On December 11, 2007, The Black Parade was released as a vinyl LP, a first for the band. Two versions were released, a regular edition and a special edition. Both contain two records. The first record of both editions has tracks one to four on the A-side and five to seven the B-side. The second record has tracks eight to ten on the A-side and 11 to 13 on the B-side. The special edition includes the hidden track "Blood"; the regular edition does not. The special edition comes in a slip-case box with two 15-page books. 2,500 copies of the special edition, and 3,000 copies of the regular vinyl edition were produced. On February 10, 2015, the album was repressed on vinyl as a 2-LP set. The D side of the album includes an engraved picture of the cover of artwork.
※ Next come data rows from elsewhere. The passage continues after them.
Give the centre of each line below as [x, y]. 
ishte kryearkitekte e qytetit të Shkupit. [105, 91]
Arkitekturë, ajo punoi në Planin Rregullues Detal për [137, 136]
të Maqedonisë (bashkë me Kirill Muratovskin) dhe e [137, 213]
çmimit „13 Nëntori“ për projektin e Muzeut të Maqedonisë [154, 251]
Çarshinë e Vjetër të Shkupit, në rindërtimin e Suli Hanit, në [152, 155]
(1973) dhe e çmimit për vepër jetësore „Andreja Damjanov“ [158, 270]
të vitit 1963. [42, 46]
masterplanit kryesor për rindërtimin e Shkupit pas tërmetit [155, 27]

In the video game Guitar Hero II (Xbox 360 version), the song "Dead!" was added to the game's track list prior to the earlier PlayStation 2 version, and the three songs "Teenagers," "Famous Last Words" and "This Is How I Disappear" are available for download.

10th anniversary reissue

On July 20, 2016, the band posted on their official Twitter and Facebook pages a video with the piano intro from "Welcome to the Black Parade", ending with a cryptic date, "9/23/16". The video was also published on the band's YouTube channel with the title MCRX. This led to numerous rumors and reports on the band's possible reunion until it was revealed to be a reissue of The Black Parade with unreleased demos. The reissue, titled The Black Parade/Living with Ghosts, includes 11 demos and live tracks. Two months before its release, an early version of "Welcome to the Black Parade", titled "The Five of Us Are Dying", was made available for streaming.

Critical reception

The Black Parade has received generally favorable reviews. At Metacritic, which assigns a normalized rating out of 100 to reviews from mainstream critics, the album received an average score of 79, based on 24 professional critic reviews, which indicates "generally favorable reviews". Dan Martin from NME compared the album to Green Day's American Idiot, positing that "it's a piece of work that will challenge every preconception you ever had about the people who made it." Tim Karan of Alternative Press called The Black Parade "MCR's whole raison d'etre rolled up into one mega-decibel calling card". IGNs Ed Thompson wrote, "The Black Parade is a rock and roll gem that celebrates everything that was over the top about the 1970s rock scene." David Fricke of Rolling Stone praised the classic rock feel of the album. Entertainment Weekly stated that "On their third studio album, a musical H-bomb of an effort, the Jersey quintet combine the rock-opera pomp of Queen with the darker, dirtier tones of their screamo past: Call it a Bro-hemian Rhapsody. Even without its broad concept — a dying cancer patient seeks revenge and redemption — Parade stands as one of the most cohesive, engaging rock records of 2006." Robert Christgau gave the album a two-star honorable mention saying, "In prog, a good sense of humor means so much."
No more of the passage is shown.